(Data extracts):
-- Opening Marker --
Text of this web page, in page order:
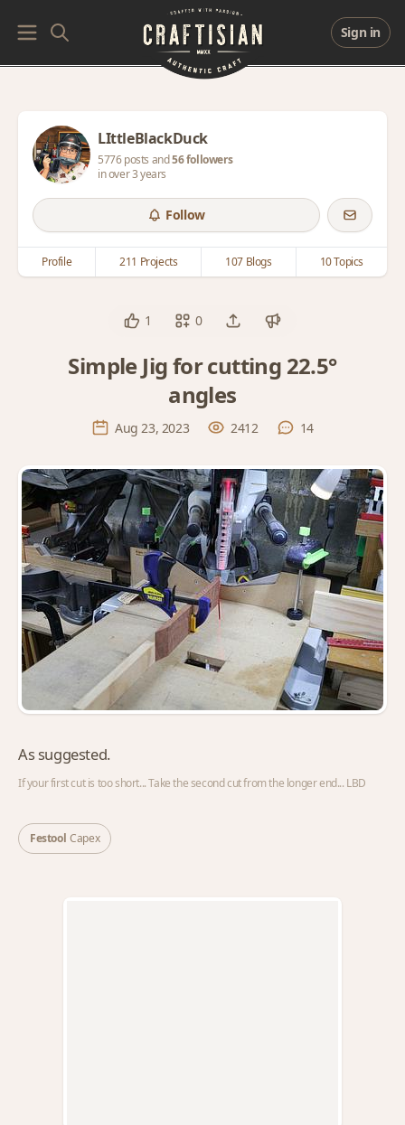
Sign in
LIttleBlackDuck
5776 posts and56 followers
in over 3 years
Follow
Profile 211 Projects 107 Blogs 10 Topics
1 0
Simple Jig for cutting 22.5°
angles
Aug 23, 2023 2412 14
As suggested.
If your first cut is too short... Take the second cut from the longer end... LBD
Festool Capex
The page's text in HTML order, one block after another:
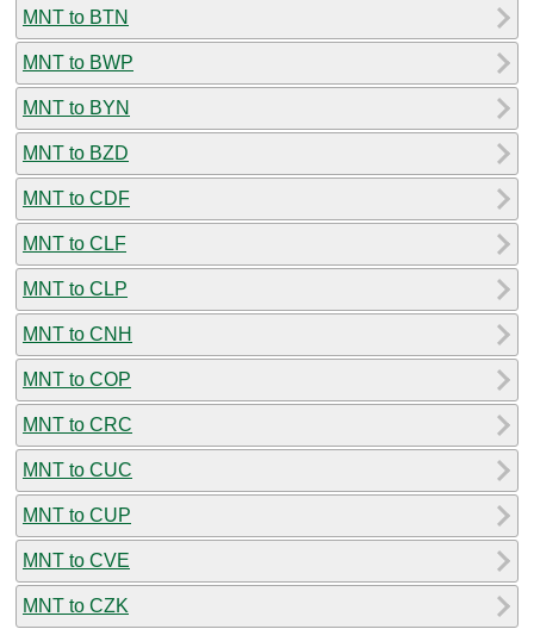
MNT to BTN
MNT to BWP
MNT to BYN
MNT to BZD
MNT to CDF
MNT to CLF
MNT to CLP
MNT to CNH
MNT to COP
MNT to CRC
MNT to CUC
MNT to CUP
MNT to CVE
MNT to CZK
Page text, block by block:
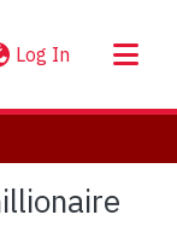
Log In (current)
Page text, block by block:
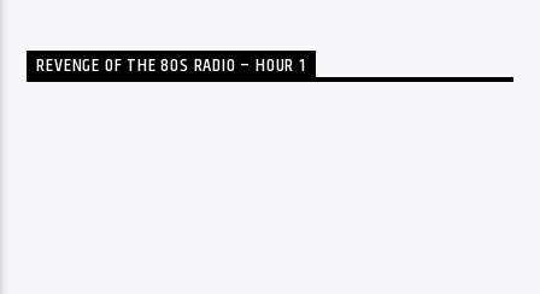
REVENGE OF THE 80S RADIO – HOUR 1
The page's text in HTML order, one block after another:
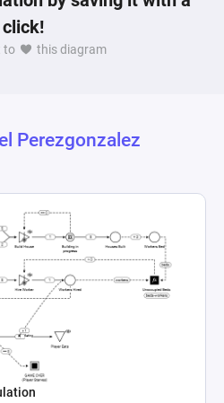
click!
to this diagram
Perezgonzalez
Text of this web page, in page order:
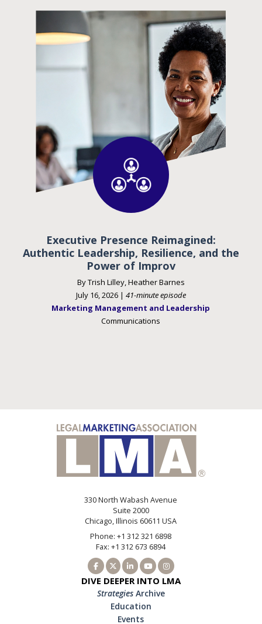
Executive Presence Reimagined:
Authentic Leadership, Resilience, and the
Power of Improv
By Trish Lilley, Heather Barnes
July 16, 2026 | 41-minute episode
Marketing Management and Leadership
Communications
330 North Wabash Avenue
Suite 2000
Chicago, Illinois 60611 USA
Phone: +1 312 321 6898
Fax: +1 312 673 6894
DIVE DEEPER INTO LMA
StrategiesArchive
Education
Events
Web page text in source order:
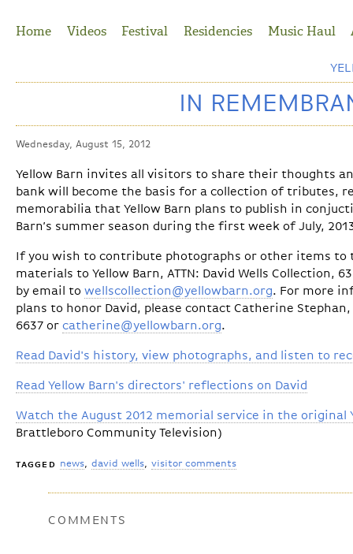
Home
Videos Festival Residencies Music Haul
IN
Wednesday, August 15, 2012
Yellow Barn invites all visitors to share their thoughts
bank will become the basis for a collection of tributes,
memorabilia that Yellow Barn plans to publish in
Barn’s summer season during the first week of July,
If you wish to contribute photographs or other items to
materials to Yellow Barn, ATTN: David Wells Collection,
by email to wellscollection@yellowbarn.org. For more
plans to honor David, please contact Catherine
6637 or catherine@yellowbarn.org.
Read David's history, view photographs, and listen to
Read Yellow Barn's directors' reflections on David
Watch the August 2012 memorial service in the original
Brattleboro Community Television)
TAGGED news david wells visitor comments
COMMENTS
-- Closing Marker --
(Instructions for the task): Leave the pictures out and return the rest of the material exactly.

(Exercise answer):
Text of this web page, in page order:
Sign in
LIttleBlackDuck
5776 posts and56 followers
in over 3 years
Follow
Profile 211 Projects 107 Blogs 10 Topics
1 0
Simple Jig for cutting 22.5°
angles
Aug 23, 2023 2412 14
As suggested.
If your first cut is too short... Take the second cut from the longer end... LBD
Festool Capex
The page's text in HTML order, one block after another:
MNT to BTN
MNT to BWP
MNT to BYN
MNT to BZD
MNT to CDF
MNT to CLF
MNT to CLP
MNT to CNH
MNT to COP
MNT to CRC
MNT to CUC
MNT to CUP
MNT to CVE
MNT to CZK
Page text, block by block:
Log In (current)
Page text, block by block:
REVENGE OF THE 80S RADIO – HOUR 1
The page's text in HTML order, one block after another:
click!
to this diagram
Perezgonzalez
Text of this web page, in page order:
Executive Presence Reimagined:
Authentic Leadership, Resilience, and the
Power of Improv
By Trish Lilley, Heather Barnes
July 16, 2026 | 41-minute episode
Marketing Management and Leadership
Communications
330 North Wabash Avenue
Suite 2000
Chicago, Illinois 60611 USA
Phone: +1 312 321 6898
Fax: +1 312 673 6894
DIVE DEEPER INTO LMA
StrategiesArchive
Education
Events
Web page text in source order:
Home
Videos Festival Residencies Music Haul
IN
Wednesday, August 15, 2012
Yellow Barn invites all visitors to share their thoughts
bank will become the basis for a collection of tributes,
memorabilia that Yellow Barn plans to publish in
Barn’s summer season during the first week of July,
If you wish to contribute photographs or other items to
materials to Yellow Barn, ATTN: David Wells Collection,
by email to wellscollection@yellowbarn.org. For more
plans to honor David, please contact Catherine
6637 or catherine@yellowbarn.org.
Read David's history, view photographs, and listen to
Read Yellow Barn's directors' reflections on David
Watch the August 2012 memorial service in the original
Brattleboro Community Television)
TAGGED news david wells visitor comments
COMMENTS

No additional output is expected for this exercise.